Maxwell was convicted in 2022 and is the only person serving a sentence for crimes related to financier Jeffrey Epstein, who died by suicide in a New York prison in 2019 while awaiting trial for sex trafficking.

She was transferred from a federal prison in Florida to a minimum security facility in Texas in August 2025. After being subpoenaed to testify about her relationship with Epstein, the U.S. House Oversight Committee released an audio recording of Maxwell’s February 9, 2026 deposition in which she refused to speak without being granted pardon.

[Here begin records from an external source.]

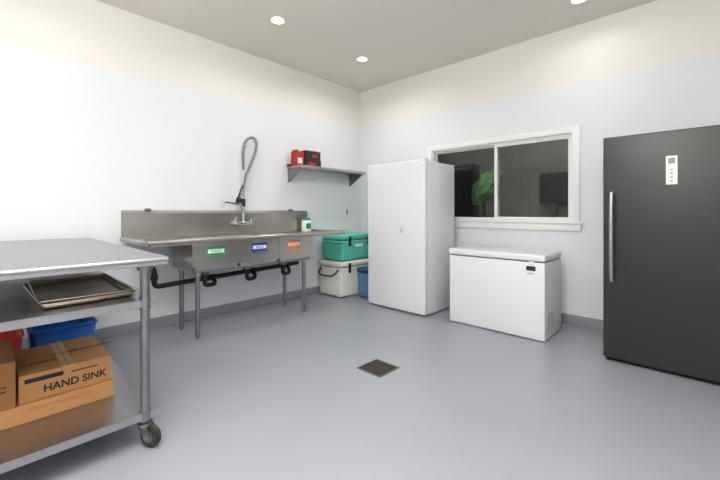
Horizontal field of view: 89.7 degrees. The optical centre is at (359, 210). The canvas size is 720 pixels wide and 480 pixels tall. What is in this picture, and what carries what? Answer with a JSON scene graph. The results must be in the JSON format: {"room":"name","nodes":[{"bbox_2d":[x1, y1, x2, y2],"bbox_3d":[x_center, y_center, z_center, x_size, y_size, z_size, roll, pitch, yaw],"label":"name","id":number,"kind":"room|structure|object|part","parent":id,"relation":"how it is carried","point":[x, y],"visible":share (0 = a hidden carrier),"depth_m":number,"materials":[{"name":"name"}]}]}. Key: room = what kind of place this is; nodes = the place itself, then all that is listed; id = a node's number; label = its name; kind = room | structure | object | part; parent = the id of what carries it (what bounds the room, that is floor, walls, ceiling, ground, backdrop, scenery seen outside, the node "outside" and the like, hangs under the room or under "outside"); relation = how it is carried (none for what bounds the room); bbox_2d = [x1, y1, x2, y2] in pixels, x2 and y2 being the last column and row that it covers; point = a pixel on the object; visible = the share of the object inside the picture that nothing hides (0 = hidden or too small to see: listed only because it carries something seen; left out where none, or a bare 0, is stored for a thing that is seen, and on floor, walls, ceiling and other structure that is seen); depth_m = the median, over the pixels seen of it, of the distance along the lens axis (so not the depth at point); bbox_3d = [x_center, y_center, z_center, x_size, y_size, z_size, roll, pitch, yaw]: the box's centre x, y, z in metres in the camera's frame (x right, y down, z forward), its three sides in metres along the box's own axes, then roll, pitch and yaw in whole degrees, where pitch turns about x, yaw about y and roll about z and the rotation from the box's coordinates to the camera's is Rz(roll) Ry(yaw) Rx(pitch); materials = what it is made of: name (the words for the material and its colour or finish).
{"room":"commercial kitchen","nodes":[
{"label":"commercial kitchen","id":0,"kind":"room"},
{"bbox_2d":[0,0,360,338],"bbox_3d":[-1.990,-0.360,3.676,0.120,3.020,5.940,0,0,44],"label":"wall","id":1,"kind":"structure","parent":0,"point":[106,110],"depth_m":3.53,"materials":[{"name":"white paint"}]},
{"bbox_2d":[94,286,320,339],"bbox_3d":[-1.942,1.100,3.631,0.012,0.100,5.700,0,0,44],"label":"baseboard","id":2,"kind":"structure","parent":1,"relation":"attached to","point":[117,330],"depth_m":3.89,"materials":[{"name":"grey paint"}]},
{"bbox_2d":[122,210,306,238],"bbox_3d":[-1.459,0.129,4.113,0.035,0.272,2.135,0,0,44],"label":"backsplash","id":3,"kind":"structure","parent":1,"relation":"attached to","point":[137,224],"depth_m":3.86,"materials":[{"name":"silver metal"}]},
{"bbox_2d":[287,164,365,186],"bbox_3d":[-0.429,-0.490,5.007,0.310,0.240,1.180,0,0,44],"label":"wall shelf","id":4,"kind":"object","parent":1,"relation":"attached to","point":[293,171],"visible":1,"depth_m":4.84,"materials":[{"name":"silver metal"}]},
{"bbox_2d":[291,149,320,166],"bbox_3d":[-0.705,-0.678,4.759,0.152,0.214,0.380,0,0,44],"label":"boxes","id":5,"kind":"object","parent":4,"relation":"on","point":[306,157],"visible":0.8,"depth_m":4.67,"materials":[{"name":"cardboard"}]},
{"bbox_2d":[345,208,348,215],"bbox_3d":[-0.197,0.013,5.470,0.008,0.115,0.070,0,0,44],"label":"wall outlet","id":6,"kind":"object","parent":1,"relation":"attached to","point":[346,209],"visible":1,"depth_m":5.47,"materials":[{"name":"white plastic"}]},
{"bbox_2d":[0,293,719,479],"bbox_3d":[-0.134,1.200,1.913,5.240,0.100,5.940,0,0,44],"label":"floor","id":7,"kind":"structure","parent":0,"point":[273,391],"depth_m":2.11,"materials":[{"name":"grey concrete"}]},
{"bbox_2d":[0,238,168,473],"bbox_3d":[-1.892,0.688,2.146,1.890,0.924,0.796,0,0,44],"label":"work table","id":8,"kind":"object","parent":7,"relation":"on","point":[22,261],"visible":0.64,"depth_m":1.70,"materials":[{"name":"silver metal"}]},
{"bbox_2d":[0,328,24,350],"bbox_3d":[-2.180,0.842,2.126,0.440,0.265,0.290,0,0,44],"label":"storage bin","id":9,"kind":"object","parent":8,"relation":"on","point":[15,336],"visible":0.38,"depth_m":2.08,"materials":[{"name":"plastic"}]},
{"bbox_2d":[0,377,113,430],"bbox_3d":[-1.688,0.932,1.903,0.561,0.085,0.545,0,0,44],"label":"flat cardboard box","id":10,"kind":"object","parent":8,"relation":"on","point":[21,414],"visible":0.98,"depth_m":1.74,"materials":[{"name":"brown cardboard"}]},
{"bbox_2d":[0,339,15,411],"bbox_3d":[-1.776,0.783,1.700,0.412,0.212,0.210,0,0,44],"label":"cardboard box","id":11,"kind":"object","parent":10,"relation":"on","point":[7,359],"visible":1,"depth_m":1.62,"materials":[{"name":"brown cardboard"}]},
{"bbox_2d":[13,335,110,404],"bbox_3d":[-1.582,0.824,1.953,0.446,0.130,0.403,0,0,44],"label":"box","id":12,"kind":"object","parent":10,"relation":"on","point":[51,369],"visible":0.99,"depth_m":1.83,"materials":[{"name":"cardboard"}]},
{"bbox_2d":[44,368,105,391],"bbox_3d":[-1.413,0.842,1.807,0.001,0.037,0.250,0,0,44],"label":"print","id":13,"kind":"object","parent":12,"relation":"attached to","point":[84,377],"depth_m":1.80,"materials":[{"name":"black paint"}]},
{"bbox_2d":[51,341,110,355],"bbox_3d":[-1.538,0.759,2.006,0.020,0.001,0.265,0,0,44],"label":"print","id":14,"kind":"object","parent":12,"relation":"on","point":[98,344],"depth_m":1.99,"materials":[{"name":"black"}]},
{"bbox_2d":[30,390,93,410],"bbox_3d":[-1.439,0.920,1.758,0.001,0.017,0.239,0,0,44],"label":"print","id":15,"kind":"object","parent":10,"relation":"attached to","point":[76,396],"depth_m":1.75,"materials":[{"name":"cardboard"}]},
{"bbox_2d":[26,316,97,347],"bbox_3d":[-2.022,0.852,2.445,0.450,0.245,0.350,0,0,44],"label":"storage bin","id":16,"kind":"object","parent":8,"relation":"on","point":[45,334],"visible":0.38,"depth_m":2.33,"materials":[{"name":"plastic"}]},
{"bbox_2d":[0,271,156,323],"bbox_3d":[-1.907,0.432,2.149,1.805,0.004,0.720,0,0,44],"label":"shelf","id":17,"kind":"object","parent":8,"relation":"attached to","point":[17,306],"depth_m":1.66,"materials":[{"name":"silver metal"}]},
{"bbox_2d":[0,338,156,465],"bbox_3d":[-1.907,0.977,2.149,1.805,0.004,0.720,0,0,44],"label":"shelf","id":18,"kind":"object","parent":8,"relation":"attached to","point":[24,442],"depth_m":1.66,"materials":[{"name":"silver metal"}]},
{"bbox_2d":[22,273,135,308],"bbox_3d":[-1.485,0.408,1.900,0.677,0.040,0.384,0,0,44],"label":"pans","id":19,"kind":"object","parent":8,"relation":"on","point":[51,293],"visible":1,"depth_m":1.89,"materials":[{"name":"metal"}]},
{"bbox_3d":[-1.050,0.623,1.769,0.041,0.785,0.041,0,0,44],"label":"post","id":20,"kind":"part","parent":8,"relation":"part of","materials":[{"name":"silver metal"}]},
{"bbox_2d":[120,135,344,338],"bbox_3d":[-1.195,0.138,3.862,0.772,2.023,2.173,0,0,44],"label":"sink","id":21,"kind":"object","parent":7,"relation":"on","point":[278,236],"visible":1,"depth_m":3.68,"materials":[{"name":"silver metal"}]},
{"bbox_3d":[-1.731,0.820,3.513,0.041,0.600,0.041,0,0,44],"label":"leg","id":22,"kind":"part","parent":21,"relation":"part of","materials":[{"name":"silver metal"}]},
{"bbox_3d":[-1.459,0.820,3.255,0.041,0.600,0.041,0,0,44],"label":"leg","id":23,"kind":"part","parent":21,"relation":"part of","materials":[{"name":"silver metal"}]},
{"bbox_2d":[173,236,236,272],"bbox_3d":[-1.495,0.409,3.486,0.520,0.282,0.421,0,0,44],"label":"basin","id":24,"kind":"object","parent":21,"relation":"in","point":[198,258],"depth_m":3.29,"materials":[{"name":"silver metal"}]},
{"bbox_3d":[-1.396,-0.042,3.997,0.036,0.136,0.372,0,0,20],"label":"swing spout","id":25,"kind":"part","parent":21,"relation":"part of","materials":[{"name":"silver metal"}]},
{"bbox_3d":[-1.332,-0.215,4.056,0.082,0.161,0.042,0,0,-16],"label":"spray handle","id":26,"kind":"part","parent":21,"relation":"part of","materials":[{"name":"silver metal"}]},
{"bbox_2d":[234,221,251,224],"bbox_3d":[-1.345,0.140,4.167,0.050,0.040,0.220,0,0,44],"label":"faucet","id":27,"kind":"object","parent":21,"relation":"on","point":[235,222],"depth_m":4.14,"materials":[{"name":"silver metal"}]},
{"bbox_2d":[221,235,276,266],"bbox_3d":[-1.189,0.409,3.808,0.520,0.282,0.421,0,0,44],"label":"basin","id":28,"kind":"object","parent":21,"relation":"in","point":[258,252],"depth_m":3.60,"materials":[{"name":"silver metal"}]},
{"bbox_3d":[-0.911,0.820,4.376,0.041,0.600,0.041,0,0,44],"label":"leg","id":29,"kind":"part","parent":21,"relation":"part of","materials":[{"name":"silver metal"}]},
{"bbox_2d":[259,233,309,262],"bbox_3d":[-0.882,0.409,4.131,0.520,0.282,0.421,0,0,44],"label":"basin","id":30,"kind":"object","parent":21,"relation":"in","point":[289,249],"depth_m":3.93,"materials":[{"name":"silver metal"}]},
{"bbox_3d":[-0.640,0.820,4.117,0.041,0.600,0.041,0,0,44],"label":"leg","id":31,"kind":"part","parent":21,"relation":"part of","materials":[{"name":"silver metal"}]},
{"bbox_2d":[302,218,310,230],"bbox_3d":[-0.701,0.177,4.734,0.092,0.175,0.090,0,0,44],"label":"box","id":32,"kind":"object","parent":21,"relation":"on","point":[306,222],"visible":0.89,"depth_m":4.70,"materials":[{"name":"white paper"}]},
{"bbox_2d":[318,257,367,297],"bbox_3d":[-0.186,0.912,5.102,0.472,0.475,0.808,0,0,44],"label":"cooler","id":33,"kind":"object","parent":7,"relation":"on","point":[338,278],"visible":0.77,"depth_m":4.86,"materials":[{"name":"plastic"}]},
{"bbox_3d":[-0.437,0.819,4.846,0.370,0.104,0.090,0,0,44],"label":"rope handle","id":34,"kind":"part","parent":33,"relation":"part of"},
{"bbox_3d":[-0.163,0.710,5.134,0.460,0.070,0.730,0,0,44],"label":"lid","id":35,"kind":"part","parent":33,"relation":"part of","materials":[{"name":"beige plastic"}]},
{"bbox_2d":[322,232,367,261],"bbox_3d":[-0.155,0.497,5.133,0.432,0.354,0.660,0,0,44],"label":"cooler","id":36,"kind":"object","parent":33,"relation":"on","point":[350,245],"visible":0.8,"depth_m":4.93,"materials":[{"name":"plastic"}]},
{"bbox_3d":[-0.160,0.355,5.138,0.420,0.070,0.660,0,0,44],"label":"lid","id":37,"kind":"part","parent":36,"relation":"part of","materials":[{"name":"teal plastic"}]},
{"bbox_2d":[357,266,367,297],"bbox_3d":[0.190,0.950,4.860,0.310,0.400,0.380,0,0,44],"label":"cooler","id":38,"kind":"object","parent":7,"relation":"on","point":[362,273],"visible":0.22,"depth_m":4.76,"materials":[{"name":"blue plastic"}]},
{"bbox_3d":[0.190,0.780,4.860,0.310,0.060,0.380,0,0,44],"label":"lid","id":39,"kind":"part","parent":38,"relation":"part of","materials":[{"name":"blue plastic"}]},
{"bbox_2d":[357,359,399,377],"bbox_3d":[0.133,1.148,2.652,0.224,0.004,0.224,0,0,44],"label":"floor drain","id":40,"kind":"object","parent":7,"relation":"on","point":[378,368],"visible":1,"depth_m":2.65,"materials":[{"name":"grey metal"}]},
{"bbox_2d":[368,158,453,316],"bbox_3d":[0.616,0.288,4.407,0.826,1.724,0.651,0,0,44],"label":"cabinet","id":41,"kind":"object","parent":7,"relation":"on","point":[411,203],"visible":1,"depth_m":4.13,"materials":[{"name":"white plastic"}]},
{"bbox_3d":[0.110,0.050,4.445,0.025,0.300,0.010,0,0,44],"label":"handle recess trim","id":42,"kind":"part","parent":41,"relation":"part of","materials":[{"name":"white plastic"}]},
{"bbox_3d":[0.418,0.284,4.198,0.826,1.688,0.065,0,0,44],"label":"door","id":43,"kind":"part","parent":41,"relation":"part of","materials":[{"name":"white metal"}]},
{"bbox_2d":[449,245,561,341],"bbox_3d":[1.448,0.769,3.652,0.937,0.762,0.539,0,0,44],"label":"chest freezer","id":44,"kind":"object","parent":7,"relation":"on","point":[514,291],"visible":1,"depth_m":3.41,"materials":[{"name":"white plastic"}]},
{"bbox_3d":[1.441,0.418,3.646,0.937,0.060,0.517,0,0,44],"label":"lid","id":45,"kind":"part","parent":44,"relation":"part of","materials":[{"name":"white plastic"}]},
{"bbox_2d":[603,125,719,384],"bbox_3d":[2.409,0.283,2.748,0.835,1.733,0.825,0,0,44],"label":"refrigerator","id":46,"kind":"object","parent":7,"relation":"on","point":[661,190],"visible":1,"depth_m":2.55,"materials":[{"name":"grey metal"}]},
{"bbox_3d":[2.167,-0.285,2.517,0.062,0.200,0.005,0,0,44],"label":"control panel","id":47,"kind":"part","parent":46,"relation":"part of","materials":[{"name":"white plastic"}]},
{"bbox_2d":[96,0,655,91],"bbox_3d":[-0.134,-1.920,1.913,5.240,0.100,5.940,0,0,44],"label":"ceiling","id":48,"kind":"structure","parent":0,"point":[323,39],"depth_m":3.69,"materials":[{"name":"paint"}]},
{"bbox_2d":[270,17,284,24],"bbox_3d":[-0.805,-1.863,3.544,0.150,0.013,0.150,0,0,44],"label":"recessed light","id":49,"kind":"object","parent":48,"relation":"in","point":[277,20],"visible":1,"depth_m":3.56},
{"bbox_2d":[356,57,367,61],"bbox_3d":[0.028,-1.863,4.449,0.150,0.013,0.150,0,0,44],"label":"recessed light","id":50,"kind":"object","parent":48,"relation":"in","point":[360,59],"visible":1,"depth_m":4.45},
{"bbox_2d":[570,0,587,4],"bbox_3d":[1.934,-1.863,3.189,0.150,0.013,0.150,0,0,44],"label":"recessed light","id":51,"kind":"object","parent":48,"relation":"in","point":[577,2],"visible":1,"depth_m":3.23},
{"bbox_2d":[361,0,719,319],"bbox_3d":[1.870,-0.360,4.022,5.000,3.020,0.120,0,0,44],"label":"wall","id":52,"kind":"structure","parent":0,"point":[654,66],"depth_m":3.64,"materials":[{"name":"white paint"}]},
{"bbox_2d":[427,146,431,160],"bbox_3d":[0.931,-0.368,4.817,0.066,0.977,0.022,0,0,44],"label":"window frame","id":53,"kind":"structure","parent":52,"relation":"attached to","point":[429,149],"depth_m":4.81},
{"bbox_2d":[432,126,571,221],"bbox_3d":[1.586,-0.372,4.263,1.653,0.970,0.122,0,0,44],"label":"window","id":54,"kind":"structure","parent":52,"relation":"in","point":[564,131],"depth_m":4.11,"materials":[{"name":"white plastic"}]},
{"bbox_3d":[1.325,-0.340,4.541,0.846,0.863,0.030,0,0,44],"label":"fixed sash","id":55,"kind":"part","parent":54,"relation":"part of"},
{"bbox_3d":[1.551,-0.824,4.227,1.647,0.066,0.022,0,0,44],"label":"casing","id":56,"kind":"part","parent":54,"relation":"part of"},
{"bbox_3d":[1.872,-0.340,3.973,0.800,0.863,0.028,0,0,44],"label":"sliding sash","id":57,"kind":"part","parent":54,"relation":"part of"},
{"bbox_2d":[454,221,580,231],"bbox_3d":[1.556,0.169,4.225,1.789,0.073,0.020,0,0,44],"label":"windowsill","id":58,"kind":"structure","parent":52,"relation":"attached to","point":[493,225],"depth_m":4.00,"materials":[{"name":"white paint"}]},
{"bbox_2d":[454,220,582,223],"bbox_3d":[1.550,0.123,4.222,1.824,0.018,0.039,0,0,44],"label":"sill","id":59,"kind":"structure","parent":52,"relation":"attached to","point":[454,220],"depth_m":3.99,"materials":[{"name":"white paint"}]},
{"bbox_2d":[572,125,579,221],"bbox_3d":[2.172,-0.368,3.637,0.066,0.977,0.022,0,0,44],"label":"window frame","id":60,"kind":"structure","parent":52,"relation":"attached to","point":[575,129],"depth_m":3.63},
{"bbox_2d":[561,313,602,329],"bbox_3d":[1.829,1.100,3.970,4.988,0.100,0.012,0,0,44],"label":"baseboard","id":61,"kind":"structure","parent":52,"relation":"attached to","point":[593,323],"depth_m":3.60,"materials":[{"name":"grey paint"}]},
{"label":"outside","id":62,"kind":"structure","parent":0,"visible":0},
{"bbox_3d":[2.050,1.201,5.300,6.700,0.098,1.979,0,0,44],"label":"ground","id":63,"kind":"structure","parent":62,"visible":0},
{"bbox_2d":[454,164,480,216],"bbox_3d":[1.804,0.180,6.348,0.500,1.940,0.340,0,0,44],"label":"tall cabinet","id":64,"kind":"object","parent":63,"relation":"on","point":[465,176],"visible":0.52,"depth_m":6.18,"materials":[{"name":"black"}]},
{"bbox_3d":[1.804,-0.770,6.348,0.500,0.040,0.340,0,0,44],"label":"cabinet lid","id":65,"kind":"part","parent":64,"relation":"part of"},
{"bbox_2d":[472,167,502,220],"bbox_3d":[1.980,0.225,5.689,0.401,1.850,0.478,0,0,-32],"label":"tree","id":66,"kind":"object","parent":63,"relation":"on","point":[483,189],"visible":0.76,"depth_m":5.58,"materials":[{"name":"green plant"}]},
{"bbox_3d":[1.969,0.350,5.708,0.056,1.101,0.036,0,0,44],"label":"stem","id":67,"kind":"part","parent":66,"relation":"part of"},
{"bbox_2d":[438,139,567,221],"bbox_3d":[2.626,-0.300,5.884,6.530,2.900,0.060,0,0,44],"label":"fence","id":68,"kind":"object","parent":63,"relation":"on","point":[521,166],"visible":0.06,"depth_m":5.87,"materials":[{"name":"grey wood"}]},
{"bbox_2d":[539,172,567,216],"bbox_3d":[2.906,0.290,5.424,0.370,1.720,0.140,0,0,44],"label":"utility box","id":69,"kind":"object","parent":63,"relation":"on","point":[553,187],"visible":0.73,"depth_m":5.37,"materials":[{"name":"grey metal"}]},
{"bbox_3d":[2.906,0.515,5.424,0.070,1.270,0.060,0,0,44],"label":"post","id":70,"kind":"part","parent":69,"relation":"part of","materials":[{"name":"grey metal"}]}
]}

Documents related to Mr. Epstein’s alleged crimes recently released by the U.S. Department of Justice mention politicians, royals and celebrities, but doctored images of celebrities juxtaposed with the late financier and associates such as Mr. Maxwell are also frequently circulated.

A video of Maxwell purportedly walking through Quebec City is similarly fake.

Many of the posts resharing the footage include the username “clump.qc,” which appears to be the first Instagram and TikTok account to share the footage on February 18th (archives here and here).

The profile is filled with similar videos (archived here, here and here) of seemingly unexpected encounters with public figures such as Israeli Prime Minister Benjamin Netanyahu, Quebec Premier François Legault, and Epstein himself, often using the hashtags “prank” and “humor.”

Contacted by AFP, clump.qc confirmed that Maxwell’s clip was a manipulation created with the artificial intelligence tool Remaker.ai. The user said in a Feb. 25 direct message that the intent behind the video was humor and “rage fodder,” not misinformation.

According to the original poster, the video was created by replacing Maxwell’s likeness with a clip. The landmarks in the video appear to reflect the actual scene near the Saint-Jean Gate, a landmark in Old Quebec City (archived here).

Other news outlets that reported on Maxwell’s fake video noted that clump.qc’s Instagram posts now include meta artificial intelligence warning labels that were not present when the video was first shared.

Read more about AFP’s coverage of misinformation in Canada here.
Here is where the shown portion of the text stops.